The stairs open at last on a foyer outside the old council chamber. The bare windows are wider here because the walls are thinner than below, and, being higher, they’re letting in more of the morning. The stained glass, red, gold, and blue, burnishes the room. Dark wooden benches blanketed in dust warm themselves in the sunlight. Between the spiral staircases, a door leads to a widow’s walk. Opposite it, the brass doors to the council chamber have bas reliefs that, like the mosaics in the tile floor, depict images of Hanosh at the founding of the League, the ruins of war rebuilt with the promise of prosperity for all.
“You don’t see its like anymore,” Ject says, “that art. Too many flourishes. Too much light.” Too many smiles, Eles once said of the style. No market for it now. Art should be plain and prudent, properly flat. The doors and floor do feel aggressively showy to Ject, like a na?f made up to seem older.
Ravis unlocks the chamber doors, but the hinges are frozen. It takes four guards to pull the doors wide enough for Ject to look in. Canvas shrouds the banc and the pews and tables arrayed before it. They’re covered with droppings and littered with dried rat guts and bones. Dust sparkles in the light coming through the stained glass.
Ject hears a tap from the center of the room, an area walled off by canvas. He holds his hand up. The guards form two lines behind him. The tap comes again. Ject points and stands aside. His men enter with crossbows drawn, one line curling left, the other right. At the head of the left line Ravis sights his crossbow over the pew nearest the sound, then waves Ject to him.
A body lies in a pool of blood, its legs bent along new joints, its face smashed. Nonetheless, Ject says, “That’s Skite.” He carefully digs a house shield from the body’s pocket to confirm this. “Why was he up here?”
“Up there,” Ravis says, pointing. “He must have fallen.”
Ject looks at the top of the dome and notes the dark stain outlining the trapdoor to the cupola. A drop of blood falls from it and taps the pool around Skite.
“I think I know where we’ll find Chelson’s other men,” Ject says.
Last night, Ject thinks, their only mission would have been finding Chelson’s daughter. Could they have tracked her here? Was her abductor also the tower thief? Did he drive off the ravens? He couldn’t have come through the main doors, though. They were locked and stiff. He looks toward the servants’ stairs and notices the door is slightly ajar. That’s how he came and went. Ject’s heart sinks.
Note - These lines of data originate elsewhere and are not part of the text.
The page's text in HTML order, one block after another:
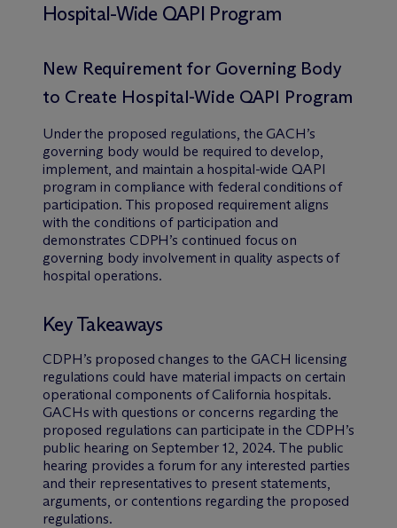
Hospital-Wide QAPI Program
New Requirement for Governing Body
to Create Hospital-Wide QAPI Program
Under the proposed regulations, the GACH’s
governing body would be required to develop,
implement, and maintain a hospital-wide QAPI
program in compliance with federal conditions of
participation. This proposed requirement aligns
with the conditions of participation and
demonstrates CDPH’s continued focus on
governing body involvement in quality aspects of
hospital operations.
Key Takeaways
CDPH’s proposed changes to the GACH licensing
regulations could have material impacts on certain
operational components of California hospitals.
GACHs with questions or concerns regarding the
proposed regulations can participate in the CDPH’s
public hearing on September 12, 2024. The public
hearing provides a forum for any interested parties
and their representatives to present statements,
arguments, or contentions regarding the proposed
regulations.

Well, he thinks, if there’s no dragon, at least he can catch the bad guy and maybe rescue the princess.
“Let’s take a less direct route,” Ject says. “The widow’s walk.” Ject looks from the door outside near the servants’ stairs toward the one leading outside from the foyer, and that’s when he sees the shadowy face staring at them through a window near the latter.
Peeking through the cracked door from the servants’ stairs, Herse watches Ject’s men open the brass doors across the old council chamber. They check the body as he had been doing a moment ago before hearing them approach and hiding.
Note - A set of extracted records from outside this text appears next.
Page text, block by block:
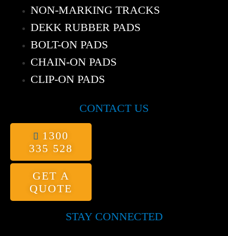
NON-MARKING TRACKS
DEKK RUBBER PADS
BOLT-ON PADS
CHAIN-ON PADS
CLIP-ON PADS
CONTACT US
1300
335 528
GET A
QUOTE
STAY CONNECTED

He was not surprised it’s Skite. Herse heard about Tristaban’s abduction last night from a friend in the guard. Chelson’s men must have tracked the abductor here. He can’t imagine why here, but why he fell is obvious. The stairs and catwalk are very defensible. And it would be easy to slip in the dark, especially if pushed from above.
Ject looks at the servants’ stairs, Herse slides into the darkness, then Ject races with his men back to the foyer. Herse would have been leery of climbing to the trapdoor, but as the guards pour onto the widow’s walk, their distraction makes that approach less complicated. He loads his crossbow and holds the dirk along the stock. If the girl is up there, he could save the day.
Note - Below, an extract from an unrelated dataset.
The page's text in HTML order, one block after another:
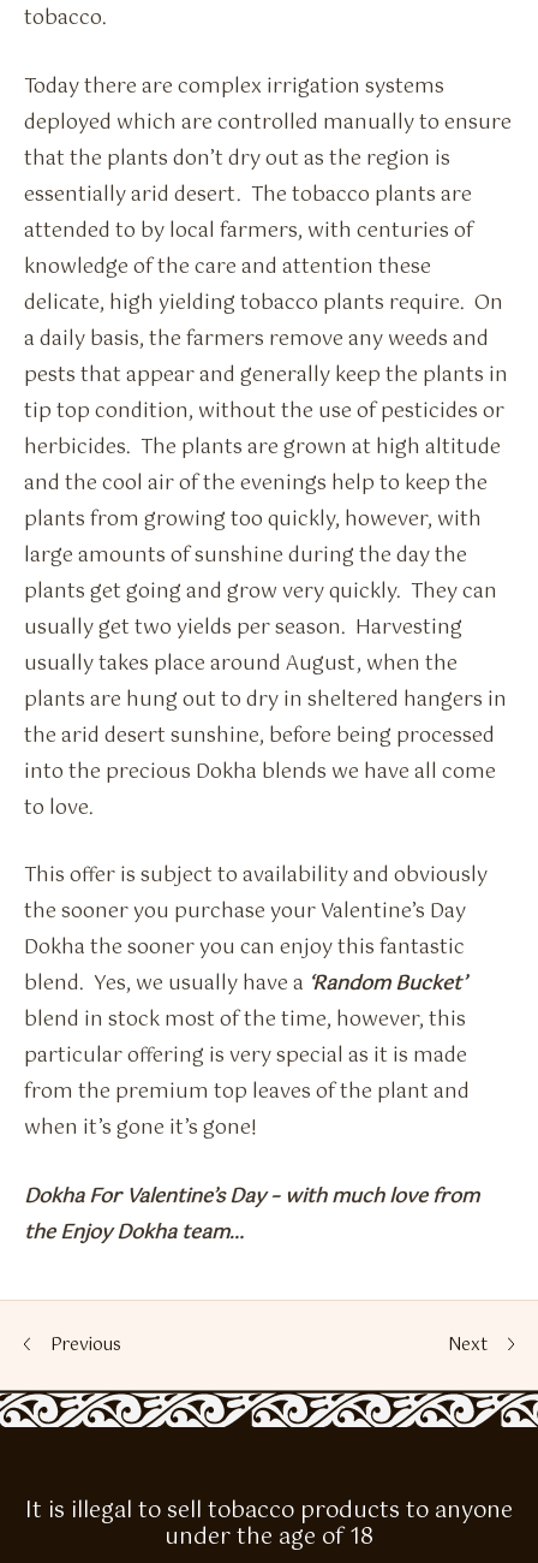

As he slips past the servants’ stairs door, he notices that the bar for the door beside it, which leads to the widow’s walk, is lying on the floor. Wanting to protect his rear, Herse replaces the bar.
3
* * *
Earlier, after Skite fell, Jeryon flew down the servants’ stairs to hide Derc’s body more thoroughly. By candlelight he stuffed him into the cesspit with a broom and replaced the seat.
He wiped up the blood in the hallway with a rag and water from the kitchen then cleaned up the broken jar and dried the floor. Having covered his tracks, he browsed the pantries for some breakfast. As famished as he was he knew he was really just killing time. He couldn’t bring himself to return to the cupola. He only admitted this to himself when he heard footsteps on the stoop. He doused the candle and went up the kitchen stairs, but as he reached the door to the service hallway, the tower’s backdoor was unlocked.
Jeryon peeked out. A scullery in a ratty tunic entered from the back stoop. She cradled a stub of candle to light her way. Jeryon drew his knife. He didn’t want to kill her, but others would arrive soon, and she was between him and the servants’ stairs. She was so scrawny he wouldn’t need the broom to get her into the cesspit.